Notably, the median number of platelets increased (Figure S6). Four patients developed superficial venous thrombosis, with one of them also experiencing facial neurological symptoms. Two patients experienced ischemic stroke, whereas the other two developed deep venous thrombosis and pulmonary thromboembolism (Table S9). Seven patients experienced worsening of pre-existing masses of extramedullary erythropoiesis (EMH) or the appearance of newly developed EMH (Table S10).

Although the incidence of thrombotic events in our study was comparable to that of the BELIEVE trial, unlike that, two patients who experienced thrombosis were not splenectomised. All patients with thrombotic events, except one, experienced the event within the first year of therapy. Furthermore, of eight patients (including the two with stroke), three experienced the event within the first two treatment cycles.

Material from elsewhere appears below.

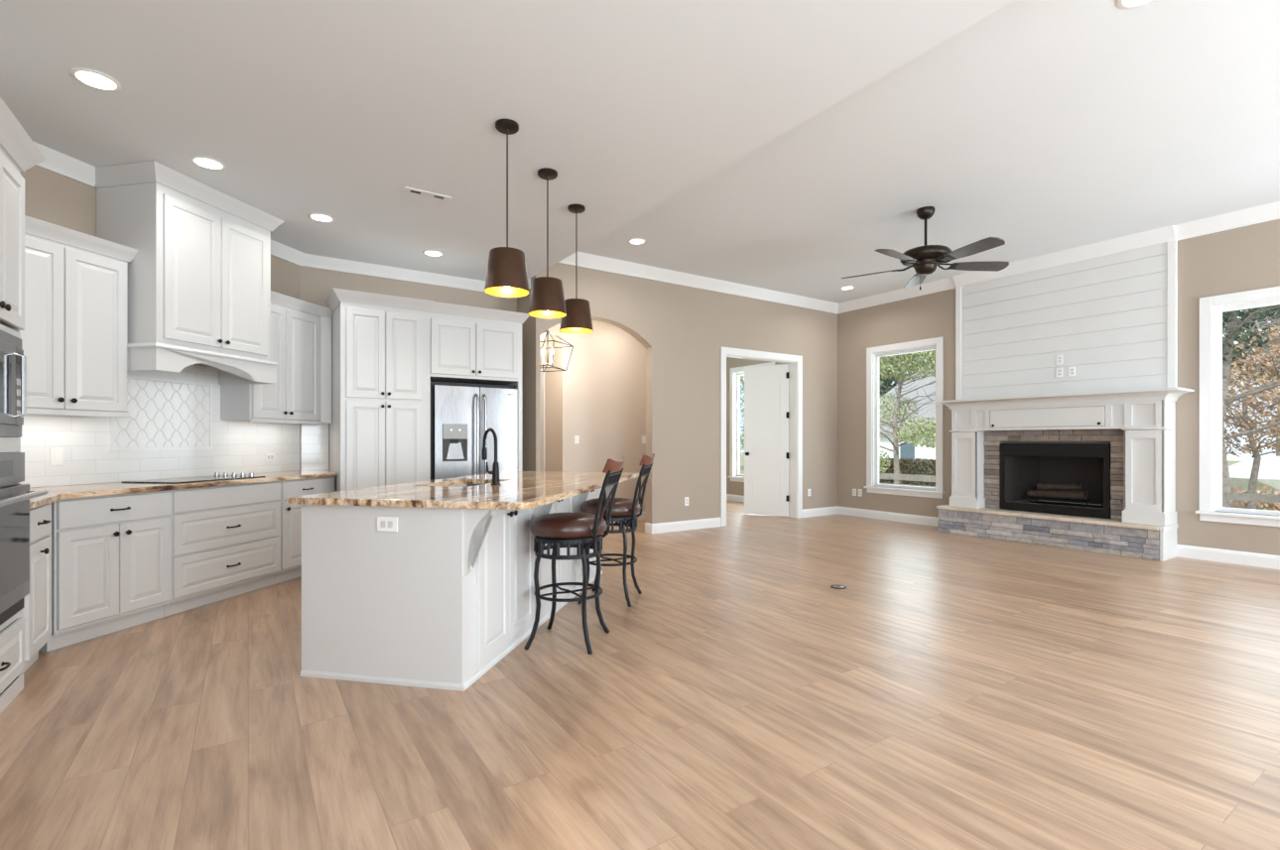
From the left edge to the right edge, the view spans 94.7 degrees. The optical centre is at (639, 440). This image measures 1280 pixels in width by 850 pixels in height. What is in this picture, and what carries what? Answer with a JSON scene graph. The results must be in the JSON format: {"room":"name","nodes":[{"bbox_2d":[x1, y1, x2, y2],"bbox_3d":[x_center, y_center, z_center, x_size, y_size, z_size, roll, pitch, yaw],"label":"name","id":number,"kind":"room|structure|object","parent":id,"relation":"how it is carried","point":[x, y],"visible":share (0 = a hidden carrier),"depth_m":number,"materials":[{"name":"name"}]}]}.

This early onset is also typical of other milder and often transient side effects, including pain, which is also experienced by TDT patients in the pre-transfusion phase, precisely due to medullary activation. This suggests that luspatercept, at least at an early stage, does not only increase effective erythropoiesis, it also increases ineffective erythropoiesis, with the possibility of severe adverse events in a subgroup of patients with underlying co-morbidities. This is consistent with the early increase in erythropoietin in these patients. One factor potentially supporting this hypothesis could be the early development of EMH. However, demonstrating that in this retrospective study is challenging because EMH may not be recognized unless actively sought, and only a small number of patients underwent MRI (at least of the spine) before luspatercept initiation and at regular intervals thereafter. Nevertheless, a review of existing literature, which includes examples of both volume reduction in preexisting masses during therapy and new mass development, reveals case reports of symptomatic compression masses consistently manifesting soon after starting treatment with luspatercept.

Given that all patients with EMH in our study, excluding one, had suboptimal Hb values, monitoring and correcting this aspect is crucial even in patients under treatment. As previously mentioned, the drug can, in this context, provide an opportunity.